Understanding Your Shopping Cart Conversion Ratios

Posted on in Blog

Many times you’ll find it easier to comprehend or analyze something when you break it down into smaller pieces. This is certainly the case when it comes to improving e-commerce websites. By breaking up your shopping cart process into ratios, you’ll put yourself in a better position to identify both where and why you’re losing potential customers.

Visit-to-Decision-Page Ratio
The decision page comes before your shopping cart. Here you present visitors with an offer for your product or service. Decision pages should include features, benefits, pricing, unique selling proposition and of course an ‘add to cart’ button.

Once you’ve identified your decision pages, you can work backwards and determine the percentage of visits that are actually being presented with an offer. If only 40% of your visitors make it to a decision page then you may have the following:

-Poorly targeted traffic

-Unnecessary intermediate pages

-Poor navigation structure

Focus on streamlining the visit-to-decision-page path. Are there ways to tighten the conversion funnel?  It may be as simple as making one page have a considerably higher bounce rate.

Decision-to-Cart Ratio
This ratio represents the transition from decision page to a product/service added to your shopping cart. Visitors who proceed to your shopping cart are demonstrating purchase intent. Potential reasons for low decision-to-cart ratios (15-25%) may be any of the following:

-Technical issues

-Uncompetitive pricing

-Lack of unique selling proposition

-Struggles with linking relative features/benefits to the consumer

Cart-to-Checkout Ratio
The cart-to-checkout ratio can be described as a visitor clicking checkout once they’ve added a product/service to the cart. Causes for a low cart-to-checkout ratio (below 70%) may include:

-High shipping costs compared to competition

-No opportunity to estimate shipping

-No inclusion of accepted payment types

-Unclear link to your privacy policy

Checkout-to-Order Ratio
The checkout-to-order ratio should serve as your starting point when it comes to improving e-commerce performance. There are a lot of simple improvements that can be made at this stage to avoid lost revenue. Be sure to only require what you need to process for an individual transaction; you haven’t earned the full trust of the consumer quite yet. With that said, offer an ‘express’ checkout for users who don’t want their information to be stored for future purchases. In other words, allow users to checkout as a guest or create a new account.

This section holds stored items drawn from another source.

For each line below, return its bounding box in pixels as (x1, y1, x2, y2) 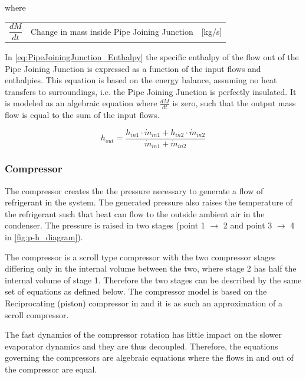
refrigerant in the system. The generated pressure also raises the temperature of (5, 196, 293, 208)
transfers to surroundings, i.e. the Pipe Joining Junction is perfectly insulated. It (5, 85, 297, 97)
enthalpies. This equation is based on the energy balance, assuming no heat (5, 74, 277, 86)
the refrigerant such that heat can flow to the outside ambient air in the (5, 207, 265, 220)
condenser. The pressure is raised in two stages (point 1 (5, 219, 205, 231)
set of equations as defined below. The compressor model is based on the (5, 285, 267, 298)
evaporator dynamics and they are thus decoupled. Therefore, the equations (5, 339, 278, 352)
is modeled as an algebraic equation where (5, 97, 157, 109)
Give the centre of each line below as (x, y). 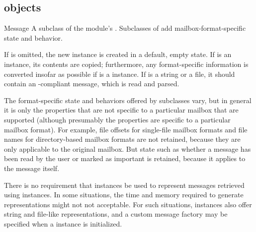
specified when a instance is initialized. (63, 223)
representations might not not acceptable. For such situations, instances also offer (128, 204)
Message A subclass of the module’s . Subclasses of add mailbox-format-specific (125, 28)
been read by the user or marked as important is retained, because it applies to (125, 158)
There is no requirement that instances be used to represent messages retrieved (124, 185)
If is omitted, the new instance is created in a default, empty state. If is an (118, 54)
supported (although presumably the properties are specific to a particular (117, 119)
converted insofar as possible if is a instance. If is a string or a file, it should (120, 74)
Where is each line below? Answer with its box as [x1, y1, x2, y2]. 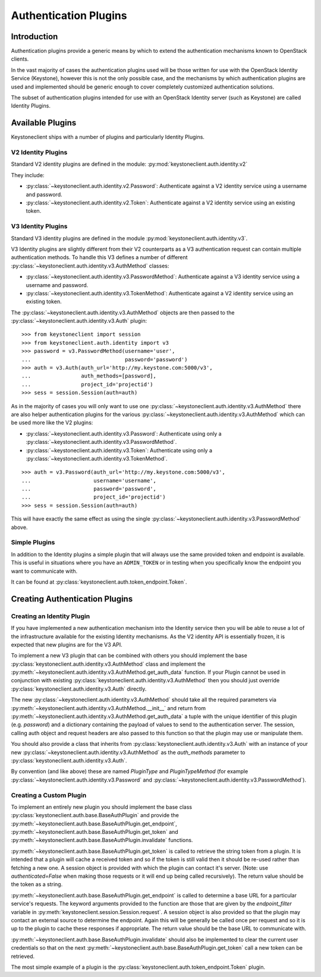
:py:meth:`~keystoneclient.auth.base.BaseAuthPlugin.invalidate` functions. [11, 837, 193, 844]
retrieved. [11, 953, 35, 960]
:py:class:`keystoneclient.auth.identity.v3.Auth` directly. [11, 685, 147, 692]
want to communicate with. [11, 568, 78, 575]
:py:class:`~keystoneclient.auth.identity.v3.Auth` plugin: [11, 317, 147, 324]
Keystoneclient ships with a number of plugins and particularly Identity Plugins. [11, 134, 205, 141]
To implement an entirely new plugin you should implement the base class [11, 803, 193, 811]
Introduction [11, 31, 58, 42]
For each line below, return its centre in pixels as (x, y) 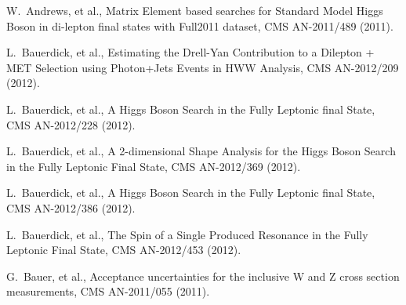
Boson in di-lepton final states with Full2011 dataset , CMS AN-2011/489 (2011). (200, 25)
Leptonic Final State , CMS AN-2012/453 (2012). (124, 250)
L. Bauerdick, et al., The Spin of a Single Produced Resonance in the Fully (187, 234)
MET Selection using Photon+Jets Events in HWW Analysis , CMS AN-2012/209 (203, 67)
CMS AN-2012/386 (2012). (71, 207)
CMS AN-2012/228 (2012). (71, 124)
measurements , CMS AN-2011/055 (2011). (108, 291)
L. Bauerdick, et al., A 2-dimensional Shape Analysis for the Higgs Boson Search (201, 151)
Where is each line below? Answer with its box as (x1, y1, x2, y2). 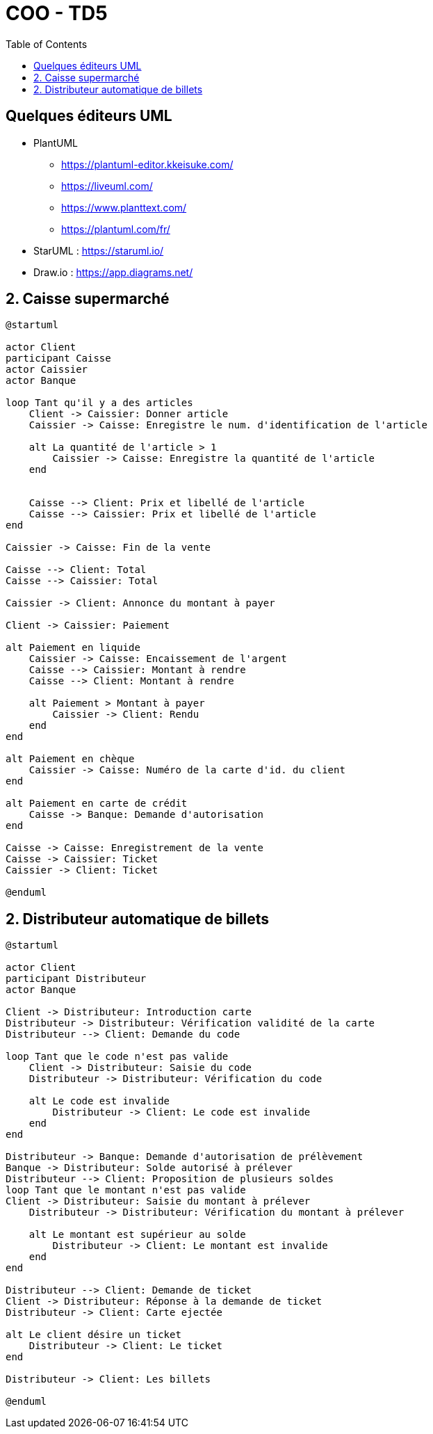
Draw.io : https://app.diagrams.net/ (33, 266, 193, 278)
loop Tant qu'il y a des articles (6, 397, 193, 409)
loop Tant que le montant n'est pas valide (6, 1184, 246, 1196)
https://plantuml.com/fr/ (61, 223, 170, 235)
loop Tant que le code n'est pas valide (6, 1051, 229, 1063)
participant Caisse (6, 353, 111, 364)
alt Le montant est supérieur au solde (28, 1229, 246, 1241)
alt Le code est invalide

Other reasons for a low checkout-to-order ratio might be that you don’t allow users to calculate shipping until they’ve created an account. We’re seeing more savvy online shoppers who will open multiple carts from competitors and complete as much of the cart process as possible until they can obtain a final cost with shipping. With this behavior, it may simply come down to the lowest price and/or best shipping rates and options.

Depending on the product/service and amount of traffic your site generates, you could be missing out on a large chunk of revenue each month. Find a partner, analyst or e-commerce specialist who can help translate what a 10%, 20% or 30% improvement in checkouts to completed orders may mean to your bottom line.